═══ Source material
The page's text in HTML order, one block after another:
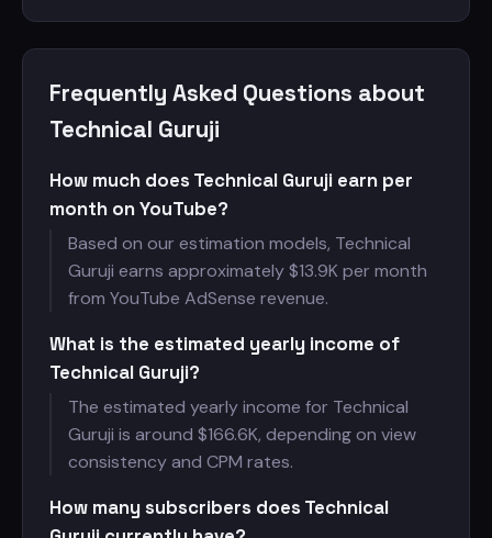
Frequently Asked Questions about
Technical Guruji
How much does Technical Guruji earn per
month on YouTube?
Based on our estimation models, Technical
Guruji earns approximately $13.9K per month
from YouTube AdSense revenue.
What is the estimated yearly income of
Technical Guruji?
The estimated yearly income for Technical
Guruji is around $166.6K, depending on view
consistency and CPM rates.
How many subscribers does Technical
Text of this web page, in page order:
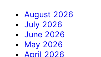
August 2026
July 2026
June 2026
May 2026
April 2026
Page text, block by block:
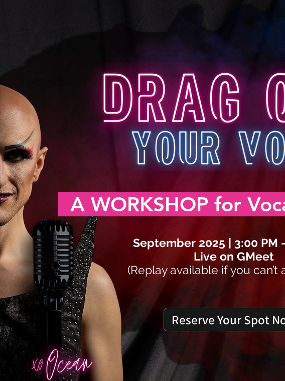
Reserve Your Spot
A WORKSHOP for
September 2025 | 3:00 PM
Live on GMeet
(Replay available if you can’t
══════
[Activity] From the line with "Text of this" down to the final line of the entries above, repeat each line exactly; omit the pictures.

[Answer]
Text of this web page, in page order:
August 2026
July 2026
June 2026
May 2026
April 2026
Page text, block by block:
Reserve Your Spot
A WORKSHOP for
September 2025 | 3:00 PM
Live on GMeet
(Replay available if you can’t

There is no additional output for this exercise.